Gibbons’ strength as a manager – at least, among his supporters including general manager Alex Anthopoulos – is his ability to handle a bullpen. But it’s also a fact that in the post-season, bullpen usage is more than ever under the microscope, because so much organizational energy is focused on breaking down every miniscule detail of every matchup. It’s one thing to say "all hands on deck …" but isn’t there something to be said for going with the relievers that brought your team to the playoffs in the first place?

I asked Lowe what went through his mind and the minds of the other relievers when they saw Price and even Stroman in the bullpen for Game 4.

"Honestly, there are some guys it might get to," he said. "I mean, I’ve been in a few bullpens where it might have.
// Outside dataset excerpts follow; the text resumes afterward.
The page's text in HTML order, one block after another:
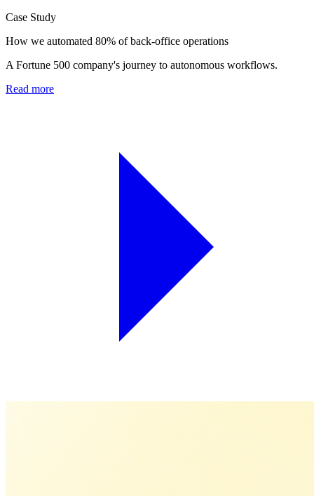
Case Study
How we automated 80% of back-office operations
A Fortune 500 company's journey to autonomous workflows.
Read more
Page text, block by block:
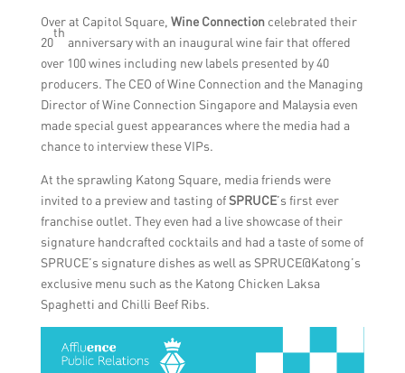
Over at Capitol Square, Wine Connectioncelebrated their
20
th
anniversary with an inaugural wine fair that offered
over 100 wines including new labels presented by 40
producers. The CEO of Wine Connection and the Managing
Director of Wine Connection Singapore and Malaysia even
made special guest appearances where the media had a
chance to interview these VIPs.
At the sprawling Katong Square, media friends were
invited to a preview and tasting ofSPRUCE’s first ever
franchise outlet. They even had a live showcase of their
signature handcrafted cocktails and had a taste of some of
SPRUCE’s signature dishes as well as SPRUCE@Katong’s
exclusive menu such as the Katong Chicken Laksa
Spaghetti and Chilli Beef Ribs.
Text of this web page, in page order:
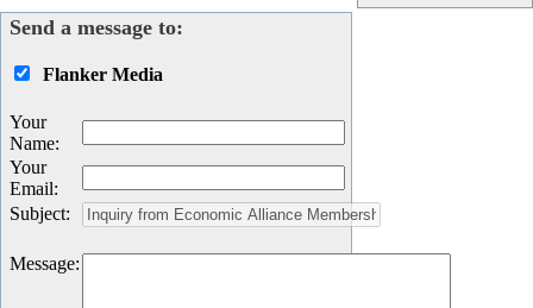
Send a message to:
Flanker Media
Your
Name:
Your
Email:
Subject:
Message:
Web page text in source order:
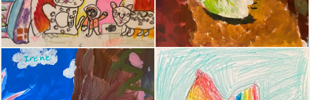
19 20
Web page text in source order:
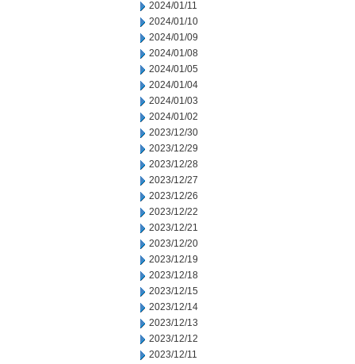
2024/01/11
2024/01/10
2024/01/09
2024/01/08
2024/01/05
2024/01/04
2024/01/03
2024/01/02
2023/12/30
2023/12/29
2023/12/28
2023/12/27
2023/12/26
2023/12/22
2023/12/21
2023/12/20
2023/12/19
2023/12/18
2023/12/15
2023/12/14
2023/12/13
2023/12/12
2023/12/11
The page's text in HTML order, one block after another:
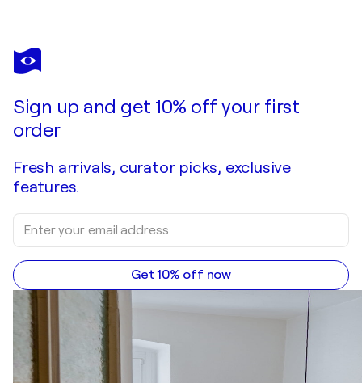
JEAN-LUC LACROIX
Swamp 20x26cm
Sign up and get 10% off your first
order
Fresh arrivals, curator picks, exclusive
features.
Get 10% off now
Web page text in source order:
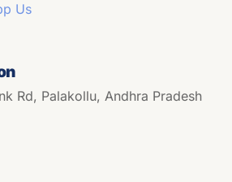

But this one … I just think this entire bullpen has one mentality: we all want to win ball games."

Stroman said that although he was in the bullpen for Game 4, he knew Gibbons’ plan. "There was talks prior to the game that (they) wouldn’t like to use both of us," he said. "So once he (Price) went in, I kind of figured I would get the ball in Game 5."

And so he will. It is the right call; it was the only call, in truth, after what the Blue Jays saw from Price in Game 1.

"He defied all the odds, for sure," Gibbons said of Stroman. "I didn’t expect it … but thank God he’s here."